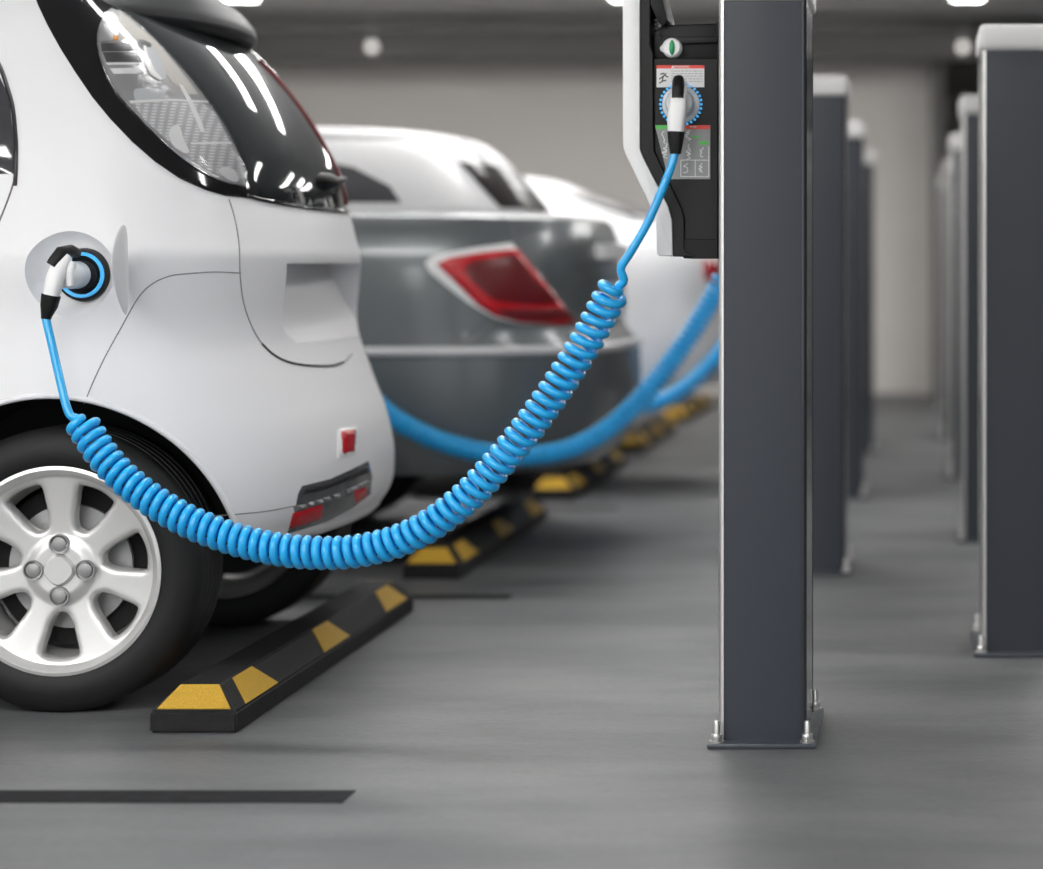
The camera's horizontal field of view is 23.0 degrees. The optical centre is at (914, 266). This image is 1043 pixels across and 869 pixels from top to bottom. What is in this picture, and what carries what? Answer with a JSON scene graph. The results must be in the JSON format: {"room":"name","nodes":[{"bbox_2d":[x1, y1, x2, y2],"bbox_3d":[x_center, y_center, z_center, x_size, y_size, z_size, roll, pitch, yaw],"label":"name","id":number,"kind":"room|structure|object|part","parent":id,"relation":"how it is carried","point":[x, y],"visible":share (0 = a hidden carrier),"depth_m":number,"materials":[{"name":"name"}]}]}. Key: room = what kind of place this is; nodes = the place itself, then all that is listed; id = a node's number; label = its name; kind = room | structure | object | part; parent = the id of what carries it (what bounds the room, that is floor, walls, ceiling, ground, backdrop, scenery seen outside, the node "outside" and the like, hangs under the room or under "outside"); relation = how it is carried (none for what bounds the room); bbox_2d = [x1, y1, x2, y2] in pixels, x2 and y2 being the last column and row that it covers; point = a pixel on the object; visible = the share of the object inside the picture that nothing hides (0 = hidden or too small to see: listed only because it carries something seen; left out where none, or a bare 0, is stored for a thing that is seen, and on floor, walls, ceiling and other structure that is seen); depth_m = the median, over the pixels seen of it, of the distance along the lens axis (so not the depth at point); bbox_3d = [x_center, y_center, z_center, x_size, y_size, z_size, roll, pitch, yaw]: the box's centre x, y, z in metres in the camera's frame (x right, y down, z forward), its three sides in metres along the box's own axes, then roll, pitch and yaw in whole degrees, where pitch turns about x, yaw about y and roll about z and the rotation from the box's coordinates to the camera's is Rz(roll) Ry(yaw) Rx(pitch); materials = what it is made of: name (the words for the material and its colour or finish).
{"room":"indoor parking garage","nodes":[
{"label":"indoor parking garage","id":0,"kind":"room"},
{"bbox_2d":[0,393,1042,868],"bbox_3d":[-3.500,1.010,9.500,25.000,0.200,33.000,0,0,0],"label":"floor","id":1,"kind":"structure","parent":0,"point":[565,721],"depth_m":4.95,"materials":[{"name":"concrete"}]},
{"bbox_2d":[0,790,355,802],"bbox_3d":[-2.686,0.909,4.292,3.429,0.002,0.101,0,0,0],"label":"parking line","id":2,"kind":"object","parent":1,"relation":"on","point":[6,796],"visible":1,"depth_m":4.29,"materials":[{"name":"paint"}]},
{"bbox_2d":[0,0,393,711],"bbox_3d":[-2.898,0.102,5.722,3.302,1.617,1.619,0,0,0],"label":"hatchback car","id":3,"kind":"object","parent":1,"relation":"on","point":[213,335],"visible":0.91,"depth_m":5.17,"materials":[{"name":"white paint"}]},
{"bbox_2d":[80,260,96,289],"bbox_3d":[-1.692,0.016,5.090,0.068,0.068,0.014,0,0,0],"label":"socket","id":4,"kind":"object","parent":3,"relation":"attached to","point":[92,264],"depth_m":5.08,"materials":[{"name":"grey plastic"}]},
{"bbox_3d":[-1.671,-0.477,5.223,0.015,0.016,0.015,0,0,45],"label":"amber bulb","id":5,"kind":"part","parent":3,"relation":"part of","materials":[{"name":"orange"}]},
{"bbox_2d":[101,42,151,50],"bbox_3d":[-1.648,-0.460,5.237,0.027,0.034,0.129,0,0,41],"label":"lamp","id":6,"kind":"object","parent":3,"relation":"attached to","point":[105,46],"depth_m":5.22,"materials":[{"name":"grey"}]},
{"bbox_3d":[-1.632,-0.370,5.245,0.428,0.452,0.212,0,0,0],"label":"pillar trim","id":7,"kind":"part","parent":3,"relation":"part of","materials":[{"name":"black"}]},
{"bbox_2d":[133,88,164,99],"bbox_3d":[-1.595,-0.356,5.204,0.023,0.033,0.072,0,0,44],"label":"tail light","id":8,"kind":"object","parent":3,"relation":"on","point":[138,93],"depth_m":5.20,"materials":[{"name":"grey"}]},
{"bbox_2d":[143,46,165,79],"bbox_3d":[-1.605,-0.427,5.256,0.058,0.080,0.046,0,0,39],"label":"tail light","id":9,"kind":"object","parent":3,"relation":"on","point":[154,57],"depth_m":5.25,"materials":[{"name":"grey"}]},
{"bbox_3d":[-1.602,-0.450,5.285,0.169,0.179,0.069,0,0,-23],"label":"panel","id":10,"kind":"part","parent":3,"relation":"part of","materials":[{"name":"grey"}]},
{"bbox_3d":[-1.521,-0.269,5.246,0.079,0.171,0.235,0,0,36],"label":"ribbed panel","id":11,"kind":"part","parent":3,"relation":"part of","materials":[{"name":"silver metal"}]},
{"bbox_2d":[259,60,347,203],"bbox_3d":[-1.467,-0.324,6.002,0.210,0.347,0.016,0,0,-14],"label":"lamp","id":12,"kind":"object","parent":3,"relation":"attached to","point":[341,188],"depth_m":5.99,"materials":[{"name":"black glass"}]},
{"bbox_3d":[-1.387,-0.210,6.011,0.028,0.032,0.405,0,0,-8],"label":"wiper arm","id":13,"kind":"part","parent":3,"relation":"part of","materials":[{"name":"black"}]},
{"bbox_3d":[-1.265,0.390,5.585,0.022,0.062,0.178,0,0,5],"label":"reflector frame","id":14,"kind":"part","parent":3,"relation":"part of","materials":[{"name":"white"}]},
{"bbox_2d":[150,581,412,732],"bbox_3d":[-1.409,0.866,5.740,0.170,0.088,1.720,0,0,0],"label":"wheel stop","id":15,"kind":"object","parent":1,"relation":"on","point":[227,696],"visible":1,"depth_m":5.34,"materials":[{"name":"rubber"}]},
{"bbox_2d":[304,595,511,598],"bbox_3d":[-2.758,0.909,6.894,3.284,0.002,0.083,0,0,0],"label":"parking line","id":16,"kind":"object","parent":1,"relation":"on","point":[308,596],"visible":0.27,"depth_m":6.89,"materials":[{"name":"paint"}]},
{"bbox_2d":[279,127,641,556],"bbox_3d":[-3.152,0.230,8.280,4.455,1.360,1.790,0,0,0],"label":"car","id":17,"kind":"object","parent":1,"relation":"on","point":[471,289],"visible":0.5,"depth_m":7.53,"materials":[{"name":"silver metal"}]},
{"bbox_2d":[437,248,574,324],"bbox_3d":[-1.216,0.061,7.558,0.478,0.234,0.088,0,0,-38],"label":"tail light","id":18,"kind":"object","parent":17,"relation":"attached to","point":[476,286],"depth_m":7.50,"materials":[{"name":"red plastic"}]},
{"bbox_3d":[-1.000,-0.050,8.280,0.058,0.050,0.660,0,0,0],"label":"boot handle","id":19,"kind":"part","parent":17,"relation":"part of","materials":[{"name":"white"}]},
{"bbox_3d":[-0.995,0.107,8.280,0.033,0.115,0.520,0,0,0],"label":"number plate","id":20,"kind":"part","parent":17,"relation":"part of","materials":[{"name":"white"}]},
{"bbox_2d":[402,497,546,578],"bbox_3d":[-1.409,0.866,8.140,0.170,0.088,1.720,0,0,0],"label":"wheel stop","id":21,"kind":"object","parent":1,"relation":"on","point":[472,543],"visible":0.92,"depth_m":7.75,"materials":[{"name":"rubber"}]},
{"bbox_2d":[389,507,618,509],"bbox_3d":[-2.760,0.909,9.420,3.280,0.002,0.083,0,0,0],"label":"parking line","id":22,"kind":"object","parent":1,"relation":"on","point":[547,508],"visible":0.2,"depth_m":9.40,"materials":[{"name":"paint"}]},
{"bbox_2d":[410,177,718,497],"bbox_3d":[-3.004,0.260,10.700,4.451,1.300,1.800,0,0,0],"label":"car","id":23,"kind":"object","parent":1,"relation":"on","point":[662,292],"visible":0.11,"depth_m":10.03,"materials":[{"name":"white paint"}]},
{"bbox_2d":[703,260,718,283],"bbox_3d":[-0.832,0.021,10.408,0.035,0.102,0.340,0,0,10],"label":"tail light","id":24,"kind":"object","parent":23,"relation":"attached to","point":[710,267],"depth_m":10.29,"materials":[{"name":"red plastic"}]},
{"bbox_2d":[531,448,625,500],"bbox_3d":[-1.409,0.866,10.590,0.170,0.088,1.720,0,0,0],"label":"wheel stop","id":25,"kind":"object","parent":1,"relation":"on","point":[569,483],"visible":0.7,"depth_m":10.00,"materials":[{"name":"rubber"}]},
{"bbox_2d":[616,415,676,452],"bbox_3d":[-1.409,0.866,13.060,0.170,0.088,1.720,0,0,0],"label":"wheel stop","id":26,"kind":"object","parent":1,"relation":"on","point":[645,435],"visible":0.8,"depth_m":12.71,"materials":[{"name":"rubber"}]},
{"bbox_2d":[661,393,711,422],"bbox_3d":[-1.409,0.866,15.460,0.170,0.088,1.720,0,0,0],"label":"wheel stop","id":27,"kind":"object","parent":1,"relation":"on","point":[690,407],"visible":0.91,"depth_m":15.02,"materials":[{"name":"rubber"}]},
{"bbox_2d":[707,0,822,748],"bbox_3d":[-0.290,0.170,4.913,0.206,1.480,0.393,0,0,0],"label":"post","id":28,"kind":"object","parent":1,"relation":"on","point":[768,699],"visible":1,"depth_m":4.76,"materials":[{"name":"grey metal"}]},
{"bbox_2d":[623,0,718,258],"bbox_3d":[-0.469,-0.293,4.896,0.184,0.554,0.207,0,0,0],"label":"charger","id":29,"kind":"object","parent":28,"relation":"attached to","point":[687,216],"visible":0.91,"depth_m":4.81,"materials":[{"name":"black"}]},
{"bbox_2d":[40,75,694,569],"bbox_3d":[-1.086,0.110,4.856,1.331,0.954,0.171,0,0,11],"label":"charging cable","id":30,"kind":"object","parent":29,"relation":"attached to","point":[63,272],"visible":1,"depth_m":4.81,"materials":[{"name":"blue plastic"}]},
{"bbox_3d":[-1.705,0.015,4.974,0.050,0.093,0.052,0,0,0],"label":"handle","id":31,"kind":"part","parent":30,"relation":"part of","materials":[{"name":"white plastic"}]},
{"bbox_3d":[-0.452,-0.307,4.757,0.038,0.104,0.056,0,0,0],"label":"handle","id":32,"kind":"part","parent":30,"relation":"part of","materials":[{"name":"white plastic"}]},
{"bbox_3d":[-0.493,-0.517,4.886,0.032,0.107,0.168,0,0,0],"label":"hood arm","id":33,"kind":"part","parent":29,"relation":"part of","materials":[{"name":"black plastic"}]},
{"bbox_2d":[659,83,702,124],"bbox_3d":[-0.450,-0.313,4.809,0.084,0.084,0.026,0,0,0],"label":"socket","id":34,"kind":"object","parent":29,"relation":"attached to","point":[695,89],"depth_m":4.81,"materials":[{"name":"white plastic"}]},
{"bbox_2d":[653,23,715,57],"bbox_3d":[-0.442,-0.435,4.886,0.126,0.071,0.187,0,0,0],"label":"switch","id":35,"kind":"object","parent":29,"relation":"attached to","point":[670,40],"depth_m":4.82,"materials":[{"name":"black"}]},
{"bbox_2d":[671,70,701,81],"bbox_3d":[-0.439,-0.367,4.806,0.059,0.022,0.001,0,0,0],"label":"print","id":36,"kind":"object","parent":29,"relation":"attached to","point":[671,70],"depth_m":4.81},
{"bbox_3d":[-0.441,-0.210,4.899,0.124,0.382,0.182,0,0,0],"label":"panel","id":37,"kind":"part","parent":29,"relation":"part of","materials":[{"name":"black plastic"}]},
{"bbox_3d":[-0.412,-0.035,4.896,0.066,0.037,0.183,0,0,0],"label":"foot panel","id":38,"kind":"part","parent":29,"relation":"part of","materials":[{"name":"black plastic"}]},
{"bbox_3d":[-0.380,-0.249,4.895,0.006,0.451,0.150,0,0,0],"label":"mounting rail","id":39,"kind":"part","parent":29,"relation":"part of","materials":[{"name":"black"}]},
{"bbox_2d":[709,739,723,742],"bbox_3d":[-0.376,0.899,4.738,0.029,0.003,0.029,0,0,0],"label":"washer","id":40,"kind":"object","parent":28,"relation":"in","point":[710,740],"depth_m":4.73,"materials":[{"name":"silver metal"}]},
{"bbox_3d":[-0.369,0.190,4.760,0.006,1.420,0.014,0,0,-45],"label":"corner trim","id":41,"kind":"part","parent":28,"relation":"part of","materials":[{"name":"silver metal"}]},
{"bbox_3d":[-0.290,0.905,4.913,0.206,0.010,0.393,0,0,0],"label":"plate","id":42,"kind":"part","parent":28,"relation":"part of","materials":[{"name":"grey paint"}]},
{"bbox_3d":[-0.211,0.190,4.760,0.006,1.420,0.014,0,0,45],"label":"corner trim","id":43,"kind":"part","parent":28,"relation":"part of","materials":[{"name":"grey paint"}]},
{"bbox_2d":[800,740,814,742],"bbox_3d":[-0.204,0.899,4.738,0.029,0.003,0.029,0,0,0],"label":"washer","id":44,"kind":"object","parent":28,"relation":"in","point":[801,741],"depth_m":4.73,"materials":[{"name":"silver metal"}]},
{"bbox_3d":[-0.209,0.190,4.910,0.005,1.420,0.286,0,0,0],"label":"panel","id":45,"kind":"part","parent":28,"relation":"part of","materials":[{"name":"grey paint"}]},
{"bbox_2d":[813,75,854,575],"bbox_3d":[-0.290,0.170,7.559,0.206,1.480,0.393,0,0,0],"label":"post","id":46,"kind":"object","parent":1,"relation":"on","point":[832,555],"visible":0.52,"depth_m":7.40,"materials":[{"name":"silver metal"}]},
{"bbox_2d":[382,274,718,466],"bbox_3d":[-1.078,0.111,7.340,1.319,0.954,0.167,0,0,-2],"label":"charging cable","id":47,"kind":"object","parent":46,"relation":"attached to","point":[404,424],"visible":0.64,"depth_m":7.34,"materials":[{"name":"blue plastic"}]},
{"bbox_3d":[-0.290,0.905,7.559,0.206,0.010,0.393,0,0,0],"label":"plate","id":48,"kind":"part","parent":46,"relation":"part of","materials":[{"name":"grey paint"}]},
{"bbox_3d":[-0.211,0.190,7.405,0.006,1.420,0.014,0,0,45],"label":"corner trim","id":49,"kind":"part","parent":46,"relation":"part of","materials":[{"name":"grey paint"}]},
{"bbox_3d":[-0.209,0.190,7.555,0.005,1.420,0.286,0,0,0],"label":"panel","id":50,"kind":"part","parent":46,"relation":"part of","materials":[{"name":"grey paint"}]},
{"bbox_2d":[848,122,868,498],"bbox_3d":[-0.290,0.170,9.989,0.206,1.480,0.393,0,0,0],"label":"post","id":51,"kind":"object","parent":1,"relation":"on","point":[857,486],"visible":0.45,"depth_m":9.83,"materials":[{"name":"silver metal"}]},
{"bbox_2d":[637,342,718,415],"bbox_3d":[-1.077,0.111,9.756,1.323,0.954,0.167,0,0,-4],"label":"charging cable","id":52,"kind":"object","parent":51,"relation":"attached to","point":[684,386],"visible":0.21,"depth_m":9.76,"materials":[{"name":"blue plastic"}]},
{"bbox_3d":[-0.290,0.905,9.989,0.206,0.010,0.393,0,0,0],"label":"plate","id":53,"kind":"part","parent":51,"relation":"part of","materials":[{"name":"grey paint"}]},
{"bbox_3d":[-0.211,0.190,9.835,0.006,1.420,0.014,0,0,45],"label":"corner trim","id":54,"kind":"part","parent":51,"relation":"part of","materials":[{"name":"grey paint"}]},
{"bbox_3d":[-0.209,0.190,9.985,0.005,1.420,0.286,0,0,0],"label":"panel","id":55,"kind":"part","parent":51,"relation":"part of","materials":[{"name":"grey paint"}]},
{"bbox_2d":[864,151,877,452],"bbox_3d":[-0.290,0.170,12.409,0.206,1.480,0.393,0,0,0],"label":"post","id":56,"kind":"object","parent":1,"relation":"on","point":[870,446],"visible":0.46,"depth_m":12.25,"materials":[{"name":"silver metal"}]},
{"bbox_3d":[-0.290,0.905,12.409,0.206,0.010,0.393,0,0,0],"label":"plate","id":57,"kind":"part","parent":56,"relation":"part of","materials":[{"name":"grey paint"}]},
{"bbox_3d":[-0.211,0.190,12.255,0.006,1.420,0.014,0,0,45],"label":"corner trim","id":58,"kind":"part","parent":56,"relation":"part of","materials":[{"name":"grey paint"}]},
{"bbox_3d":[-0.209,0.190,12.405,0.005,1.420,0.286,0,0,0],"label":"panel","id":59,"kind":"part","parent":56,"relation":"part of","materials":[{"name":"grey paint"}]},
{"bbox_2d":[937,176,943,412],"bbox_3d":[0.240,0.170,15.758,0.206,1.480,0.393,0,0,0],"label":"post","id":60,"kind":"object","parent":1,"relation":"on","point":[940,409],"visible":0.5,"depth_m":15.60,"materials":[{"name":"silver metal"}]},
{"bbox_3d":[0.162,0.190,15.605,0.006,1.420,0.014,0,0,-45],"label":"corner trim","id":61,"kind":"part","parent":60,"relation":"part of","materials":[{"name":"silver metal"}]},
{"bbox_2d":[940,159,949,439],"bbox_3d":[0.240,0.170,13.358,0.206,1.480,0.393,0,0,0],"label":"post","id":62,"kind":"object","parent":1,"relation":"on","point":[945,435],"visible":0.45,"depth_m":13.20,"materials":[{"name":"silver metal"}]},
{"bbox_3d":[0.160,0.190,13.355,0.005,1.420,0.286,0,0,0],"label":"panel","id":63,"kind":"part","parent":62,"relation":"part of","materials":[{"name":"grey paint"}]},
{"bbox_3d":[0.240,0.905,13.358,0.206,0.010,0.393,0,0,0],"label":"plate","id":64,"kind":"part","parent":62,"relation":"part of","materials":[{"name":"grey paint"}]},
{"bbox_3d":[0.162,0.190,13.205,0.006,1.420,0.014,0,0,-45],"label":"corner trim","id":65,"kind":"part","parent":62,"relation":"part of","materials":[{"name":"silver metal"}]},
{"bbox_2d":[946,135,960,478],"bbox_3d":[0.240,0.170,10.909,0.206,1.480,0.393,0,0,0],"label":"post","id":66,"kind":"object","parent":1,"relation":"on","point":[953,471],"visible":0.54,"depth_m":10.75,"materials":[{"name":"silver metal"}]},
{"bbox_3d":[0.162,0.190,11.055,0.006,1.420,0.014,0,0,45],"label":"corner trim","id":67,"kind":"part","parent":66,"relation":"part of","materials":[{"name":"silver metal"}]},
{"bbox_3d":[0.162,0.190,10.755,0.006,1.420,0.014,0,0,-45],"label":"corner trim","id":68,"kind":"part","parent":66,"relation":"part of","materials":[{"name":"silver metal"}]},
{"bbox_3d":[0.240,0.905,10.909,0.206,0.010,0.393,0,0,0],"label":"plate","id":69,"kind":"part","parent":66,"relation":"part of","materials":[{"name":"grey paint"}]},
{"bbox_2d":[955,95,978,542],"bbox_3d":[0.240,0.170,8.438,0.206,1.480,0.393,0,0,0],"label":"post","id":70,"kind":"object","parent":1,"relation":"on","point":[967,529],"visible":0.45,"depth_m":8.28,"materials":[{"name":"silver metal"}]},
{"bbox_3d":[0.160,0.190,8.435,0.005,1.420,0.286,0,0,0],"label":"panel","id":71,"kind":"part","parent":70,"relation":"part of","materials":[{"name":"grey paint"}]},
{"bbox_3d":[0.162,0.190,8.285,0.006,1.420,0.014,0,0,-45],"label":"corner trim","id":72,"kind":"part","parent":70,"relation":"part of","materials":[{"name":"silver metal"}]},
{"bbox_3d":[0.240,0.905,8.438,0.206,0.010,0.393,0,0,0],"label":"plate","id":73,"kind":"part","parent":70,"relation":"part of","materials":[{"name":"grey paint"}]},
{"bbox_2d":[970,24,1042,657],"bbox_3d":[0.240,0.170,6.019,0.206,1.480,0.393,0,0,0],"label":"post","id":74,"kind":"object","parent":1,"relation":"on","point":[1009,620],"visible":1,"depth_m":5.86,"materials":[{"name":"silver metal"}]},
{"bbox_3d":[0.160,0.190,6.015,0.005,1.420,0.286,0,0,0],"label":"panel","id":75,"kind":"part","parent":74,"relation":"part of","materials":[{"name":"grey paint"}]},
{"bbox_3d":[0.162,0.190,5.865,0.006,1.420,0.014,0,0,-45],"label":"corner trim","id":76,"kind":"part","parent":74,"relation":"part of","materials":[{"name":"silver metal"}]},
{"bbox_3d":[0.240,0.905,6.019,0.206,0.010,0.393,0,0,0],"label":"plate","id":77,"kind":"part","parent":74,"relation":"part of","materials":[{"name":"grey paint"}]},
{"bbox_2d":[267,64,930,392],"bbox_3d":[-7.938,-0.400,22.000,16.125,2.620,8.000,0,0,0],"label":"wall","id":78,"kind":"structure","parent":0,"point":[563,123],"depth_m":18.00,"materials":[{"name":"paint"}]},
{"bbox_2d":[252,29,978,63],"bbox_3d":[-3.500,-1.520,17.225,25.000,0.200,0.450,0,0,0],"label":"beam","id":79,"kind":"structure","parent":0,"point":[274,46],"depth_m":17.00,"materials":[{"name":"grey paint"}]},
{"bbox_2d":[222,0,1042,98],"bbox_3d":[-3.500,-1.835,11.750,25.000,0.250,28.500,0,0,0],"label":"ceiling","id":80,"kind":"structure","parent":0,"point":[960,80],"depth_m":17.00,"materials":[{"name":"concrete"}]},
{"bbox_2d":[367,14,376,51],"bbox_3d":[-3.671,-1.583,16.900,0.064,0.255,0.064,0,0,0],"label":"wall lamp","id":81,"kind":"object","parent":80,"relation":"attached to","point":[371,46],"visible":1,"depth_m":16.89,"materials":[{"name":"white"}]},
{"bbox_3d":[-3.671,-1.616,16.900,0.015,0.188,0.015,0,0,22],"label":"stem","id":82,"kind":"part","parent":81,"relation":"part of","materials":[{"name":"grey metal"}]},
{"bbox_3d":[-3.671,-1.487,16.900,0.064,0.064,0.064,0,0,0],"label":"globe","id":83,"kind":"part","parent":81,"relation":"part of","materials":[{"name":"white glass"}]},
{"bbox_2d":[958,14,967,51],"bbox_3d":[0.325,-1.583,16.900,0.064,0.255,0.064,0,0,0],"label":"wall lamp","id":84,"kind":"object","parent":80,"relation":"attached to","point":[962,46],"visible":1,"depth_m":16.89,"materials":[{"name":"white"}]},
{"bbox_3d":[0.325,-1.616,16.900,0.015,0.188,0.015,0,0,-22],"label":"stem","id":85,"kind":"part","parent":84,"relation":"part of","materials":[{"name":"grey metal"}]},
{"bbox_3d":[0.325,-1.487,16.900,0.064,0.064,0.064,0,0,0],"label":"globe","id":86,"kind":"part","parent":84,"relation":"part of","materials":[{"name":"white glass"}]},
{"bbox_2d":[931,63,943,397],"bbox_3d":[0.158,-0.290,17.675,0.085,2.400,0.550,0,0,0],"label":"pillar","id":87,"kind":"structure","parent":0,"point":[937,69],"depth_m":17.40,"materials":[{"name":"grey paint"}]},
{"bbox_2d":[944,99,960,159],"bbox_3d":[4.562,-0.400,25.700,8.875,2.620,0.400,0,0,0],"label":"wall","id":88,"kind":"structure","parent":0,"point":[952,121],"depth_m":25.50,"materials":[{"name":"paint"}]}
]}

----

* **YOUR GOAL**
Every line above that has the string "pillar" needs to be copied.

* **RESPONSE**
{"bbox_3d":[-1.632,-0.370,5.245,0.428,0.452,0.212,0,0,0],"label":"pillar trim","id":7,"kind":"part","parent":3,"relation":"part of","materials":[{"name":"black"}]},
{"bbox_2d":[931,63,943,397],"bbox_3d":[0.158,-0.290,17.675,0.085,2.400,0.550,0,0,0],"label":"pillar","id":87,"kind":"structure","parent":0,"point":[937,69],"depth_m":17.40,"materials":[{"name":"grey paint"}]},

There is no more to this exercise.